**ACTION ITEM**
Report every line from the material that contains the word "para".

------------------------------------

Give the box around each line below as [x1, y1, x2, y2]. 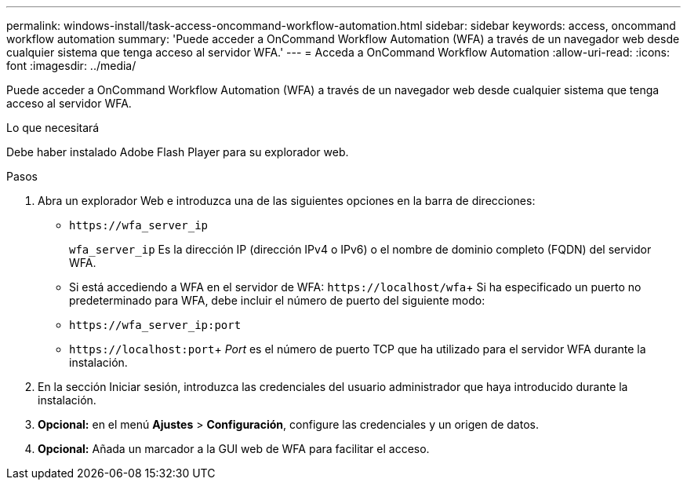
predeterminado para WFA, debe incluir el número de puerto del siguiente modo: [69, 294, 485, 307]
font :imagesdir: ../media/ [6, 59, 136, 72]
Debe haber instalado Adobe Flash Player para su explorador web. [6, 145, 349, 159]
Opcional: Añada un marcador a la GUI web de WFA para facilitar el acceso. [38, 442, 430, 455]
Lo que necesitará [6, 121, 100, 134]
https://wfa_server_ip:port [69, 319, 242, 331]
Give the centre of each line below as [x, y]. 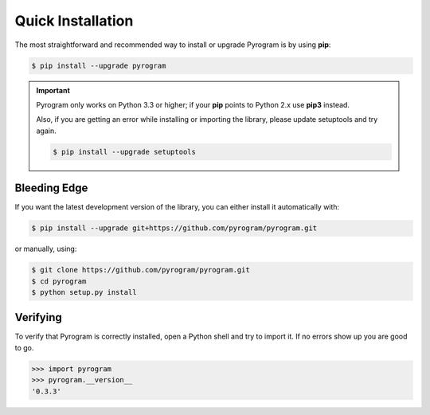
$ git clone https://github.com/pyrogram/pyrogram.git [141, 270]
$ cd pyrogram [59, 281]
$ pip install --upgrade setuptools [125, 152]
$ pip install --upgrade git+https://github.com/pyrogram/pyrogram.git [174, 228]
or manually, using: [46, 249]
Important [53, 90]
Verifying [39, 317]
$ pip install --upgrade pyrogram [99, 65]

------------------------------------

**RESPONSE AREA**
predeterminado para WFA, debe incluir el número de puerto del siguiente modo: [69, 294, 485, 307]
Debe haber instalado Adobe Flash Player para su explorador web. [6, 145, 349, 159]
Opcional: Añada un marcador a la GUI web de WFA para facilitar el acceso. [38, 442, 430, 455]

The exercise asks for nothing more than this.